REINFORCEMENT LEARNING • AI GAME AGENT

Tic-Tac-Toe AI

Reinforcement Learning agent for Tic-Tac-Toe.
Implemented with DQN and DDQN to learn optimal strategies through self-play. Formed the basis of my undergraduate thesis.

Overview

This project explored Deep Reinforcement Learning applied to the classic Tic-Tac-Toe game. The goal was to build an AI agent that learns from scratch via self-play, without being explicitly programmed with strategies.
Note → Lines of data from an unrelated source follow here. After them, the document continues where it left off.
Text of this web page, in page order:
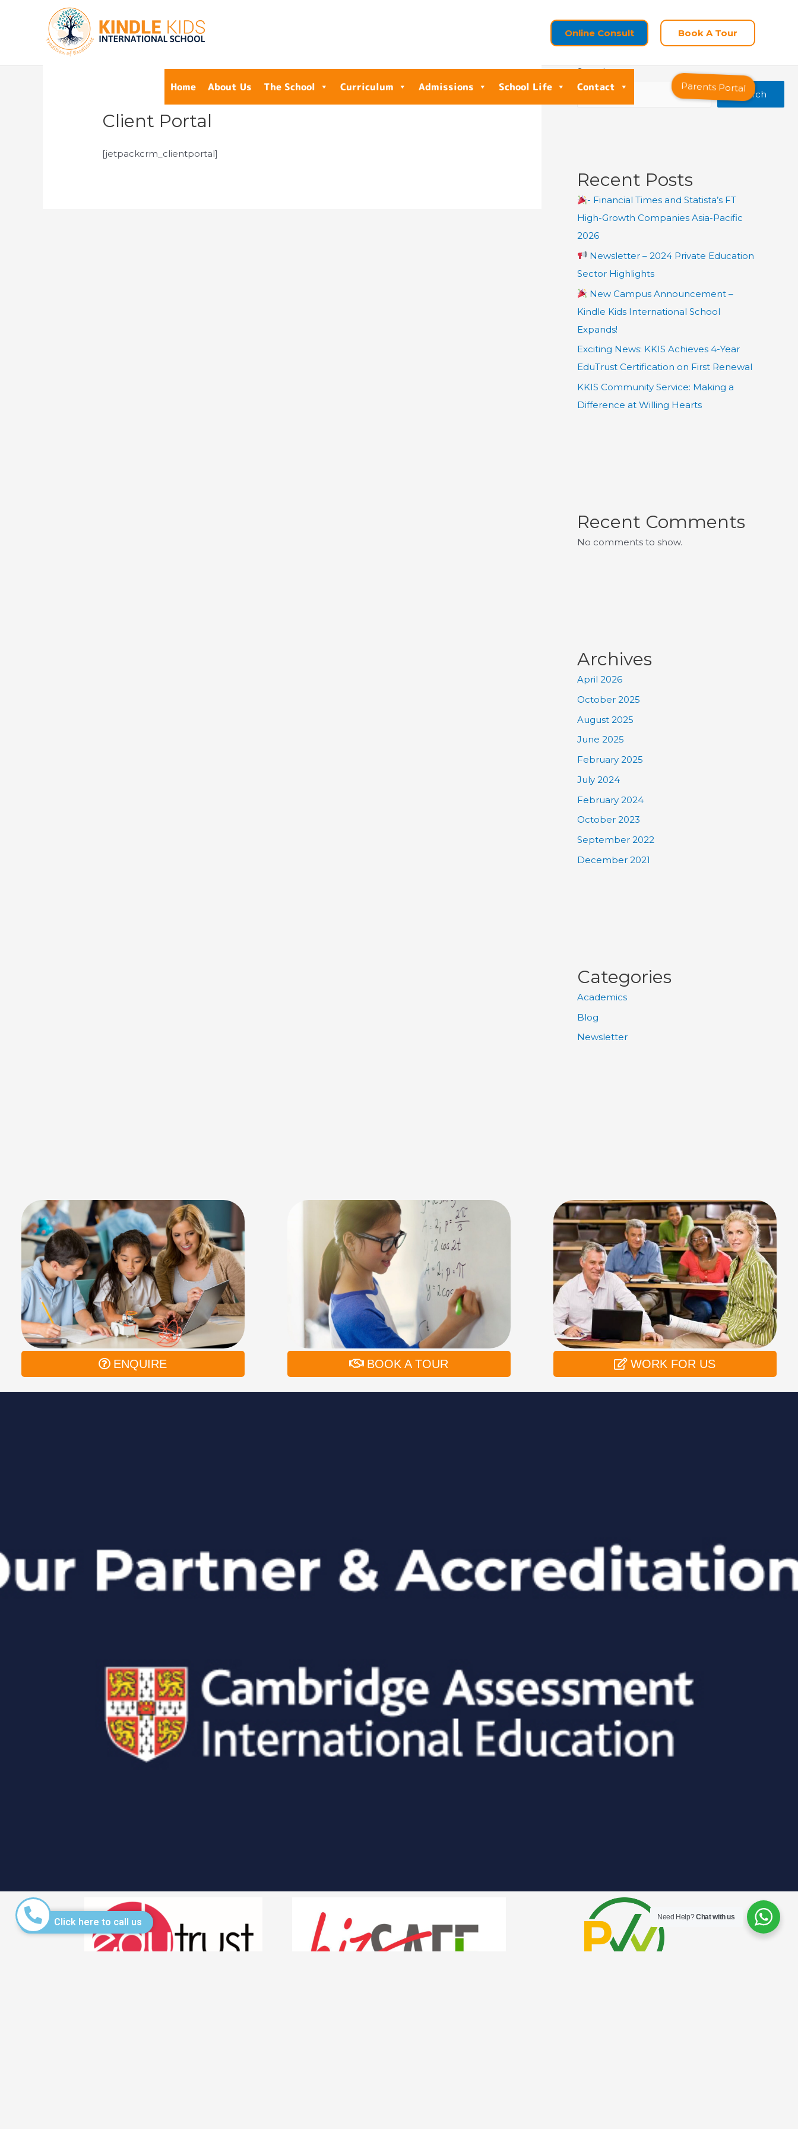
Online Consult Book A Tour
Home About Us The School Curriculum Admissions School Life Contact Parents Portal
Client Portal
[jetpackcrm_clientportal]
Search
Search
Recent Posts
- Financial Times and Statista’s FT
High-Growth Companies Asia-Pacific
2026
Newsletter – 2024 Private Education
Sector Highlights
New Campus Announcement –
Kindle Kids International School
Expands!
Exciting News: KKIS Achieves 4-Year
EduTrust Certification on First Renewal
KKIS Community Service: Making a
Difference at Willing Hearts
Recent Comments
No comments to show.
Archives
April 2026
October 2025
August 2025
June 2025
February 2025
July 2024
February 2024
October 2023
September 2022
December 2021
Categories
Academics
Blog
Newsletter
ENQUIRE BOOK A TOUR WORK FOR US
Click here to call us Need Help?Chat with us
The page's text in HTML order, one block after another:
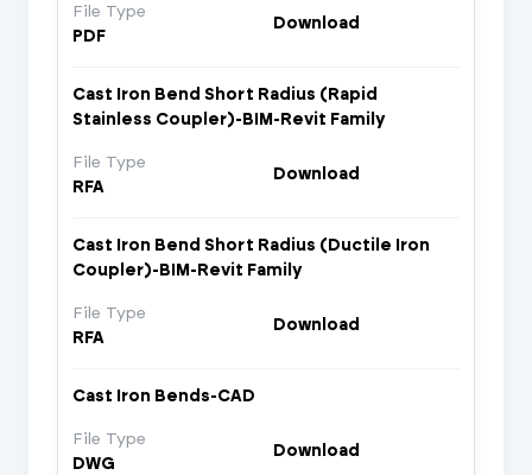
File Type
PDF
Download
Cast Iron Bend Short Radius (Rapid
Stainless Coupler)-BIM-Revit Family
File Type
RFA
Download
Cast Iron Bend Short Radius (Ductile Iron
Coupler)-BIM-Revit Family
File Type
RFA
Download
Cast Iron Bends-CAD
File Type
DWG
Download
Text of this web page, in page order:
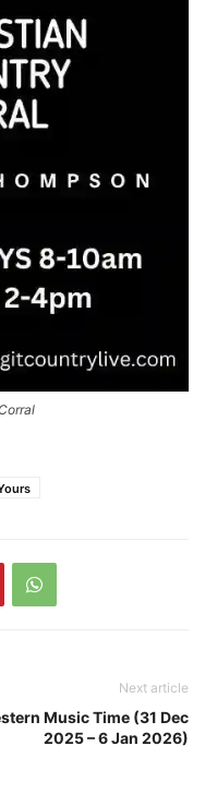
Next article
Music Time (31 Dec
2025 – 6 Jan 2026)
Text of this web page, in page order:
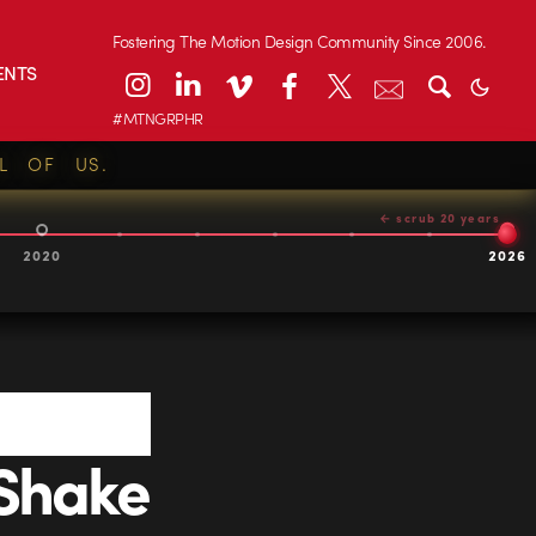
Fostering The Motion Design Community Since 2006.
#MTNGRPHR
OF US.
2020 2026
← scrub 20 years
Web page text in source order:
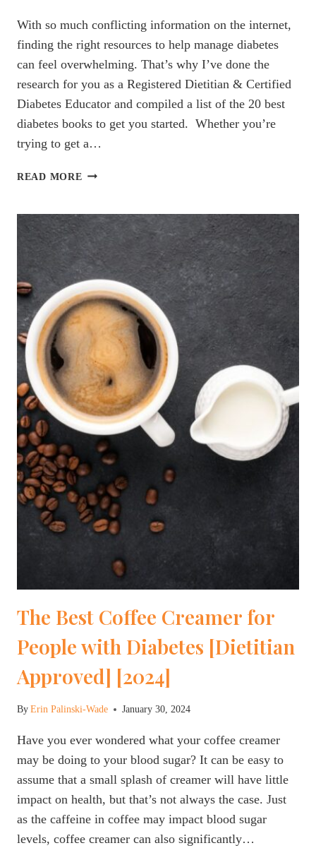
With so much conflicting information on the internet,
finding the right resources to help manage diabetes
can feel overwhelming. That’s why I’ve done the
research for you as a Registered Dietitian & Certified
Diabetes Educator and compiled a list of the 20 best
diabetes books to get you started. Whether you’re
trying to get a…
READ MORE THE
DIABETES
BOOKS
YOU
TO
READ
The Best Coffee Creamer for
People with Diabetes [Dietitian
Approved] [2024]
ByErin Palinski-Wade January 30, 2024
Have you ever wondered what your coffee creamer
may be doing to your blood sugar? It can be easy to
assume that a small splash of creamer will have little
impact on health, but that’s not always the case. Just
as the caffeine in coffee may impact blood sugar
levels, coffee creamer can also significantly…
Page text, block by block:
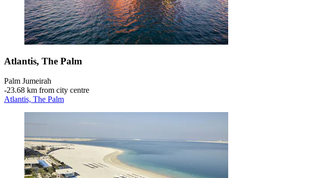
Atlantis, The Palm
Palm Jumeirah
‐23.68 km from city centre
Atlantis, The Palm
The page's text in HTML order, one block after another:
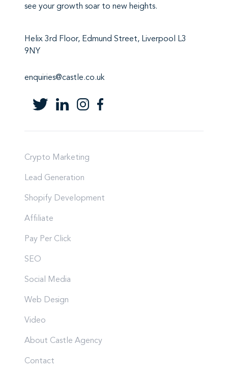
see your growth soar to new heights.
Helix 3rd Floor, Edmund Street, Liverpool L3
9NY
enquiries@castle.co.uk
Crypto Marketing
Lead Generation
Shopify Development
Affiliate
Pay Per Click
SEO
Social Media
Web Design
Video
About Castle Agency
Contact
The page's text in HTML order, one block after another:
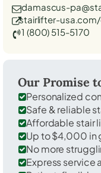
damascus-
stairlifter-
1 (800) 515-5170
Our Promise
Personalized
Safe & reliable
Affordable stair
Up to $4,000 in
No more
Express service
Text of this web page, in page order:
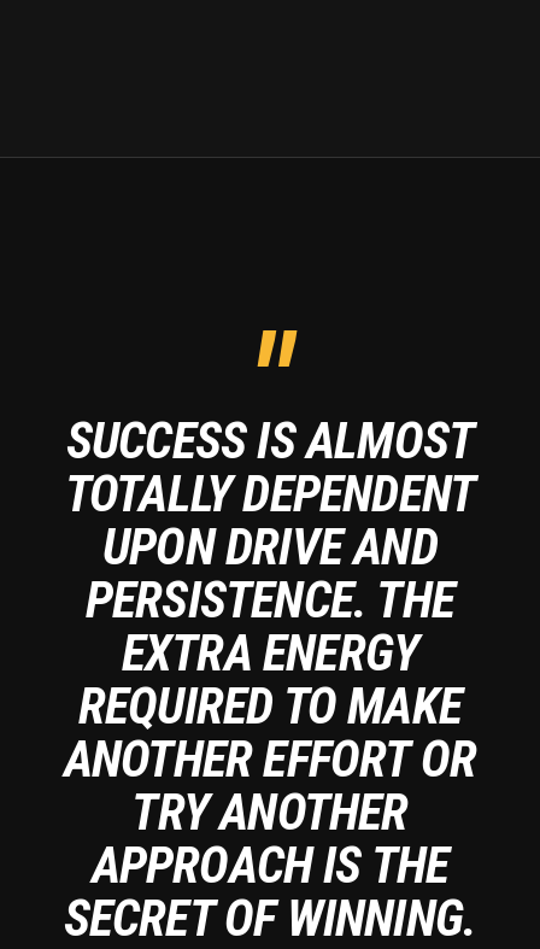
"
SUCCESS IS ALMOST
TOTALLY DEPENDENT
UPON DRIVE AND
PERSISTENCE. THE
EXTRA ENERGY
REQUIRED TO MAKE
ANOTHER EFFORT OR
TRY ANOTHER
APPROACH IS THE
SECRET OF WINNING.
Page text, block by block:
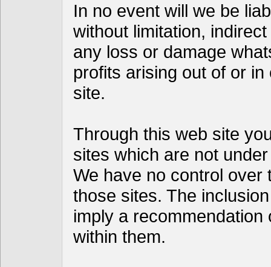
In no event will we be
without limitation,
any loss or damage
profits arising out of or
site.
Through this web site
sites which are not
We have no control over
those sites. The
imply a
within them.
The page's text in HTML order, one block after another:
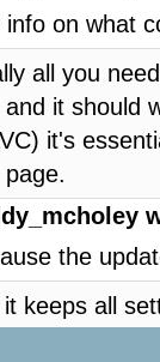
info on what
all you
it should
it's
the
keeps all
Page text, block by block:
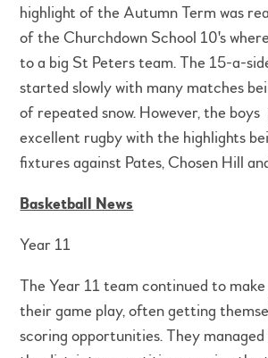
highlight of the Autumn Term was
of the Churchdown School 10's
to a big St Peters team. The 15-a-
started slowly with many matches
of repeated snow. However, the boys
excellent rugby with the highlights
fixtures against Pates, Chosen Hill
Basketball News
Year 11
The Year 11 team continued to
their game play, often getting
scoring opportunities. They
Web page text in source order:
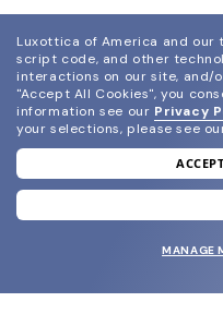
join
and grab
Luxottica of America and
script code, and other
interactions on our site, and/
"Accept All Cookies", you
information see our Privacy
your selections, please see
MANAGE
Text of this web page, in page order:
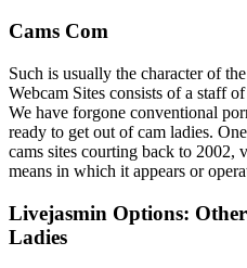
Cams Com
Such is usually the character of
Webcam Sites consists of a staff
We have forgone conventional
ready to get out of cam ladies.
cams sites courting back to 2002,
means in which it appears or
Livejasmin Options:
Ladies
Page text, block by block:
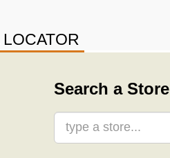
LOCATOR
Search a Store
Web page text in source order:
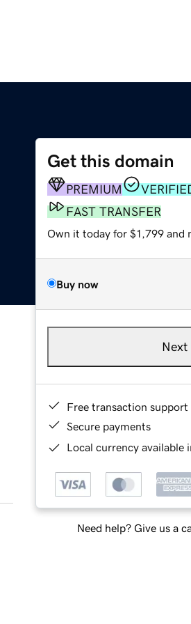
Get this domain
PREMIUM
FAST TRANSFER
Own it today for $1,799 and
Buy now
Next
Free transaction support
Secure payments
Local currency available
Need help? Give us a

The agent leveraged DQN (Deep Q-Network) and DDQN (Double DQN) techniques to stabilize learning and avoid Q-value overestimation.

Technical Highlights

Environment: Custom Tic-Tac-Toe board state simulator
Algorithms: DQN, Double DQN
Training: Self-play episodes with ε-greedy exploration
Loss Function: Mean Squared Error (MSE) for Q-value updates
Replay Buffer: Experience replay with target network updates
Frameworks: Python, TensorFlow, NumPy

Results

The agent successfully learned optimal Tic-Tac-Toe strategies after extensive training. With DDQN, stability improved compared to baseline DQN, reducing over-optimistic moves. The trained agent achieves near-perfect play against humans and random opponents, consistently forcing a win or draw.

Challenges & Solutions

The main challenge was exploration vs. exploitation. Early models either over-explored random moves or over-fitted to short-term patterns. Integrating ε-greedy exploration decay and target network updates balanced learning. Using DDQN further stabilized training by addressing Q-value overestimation.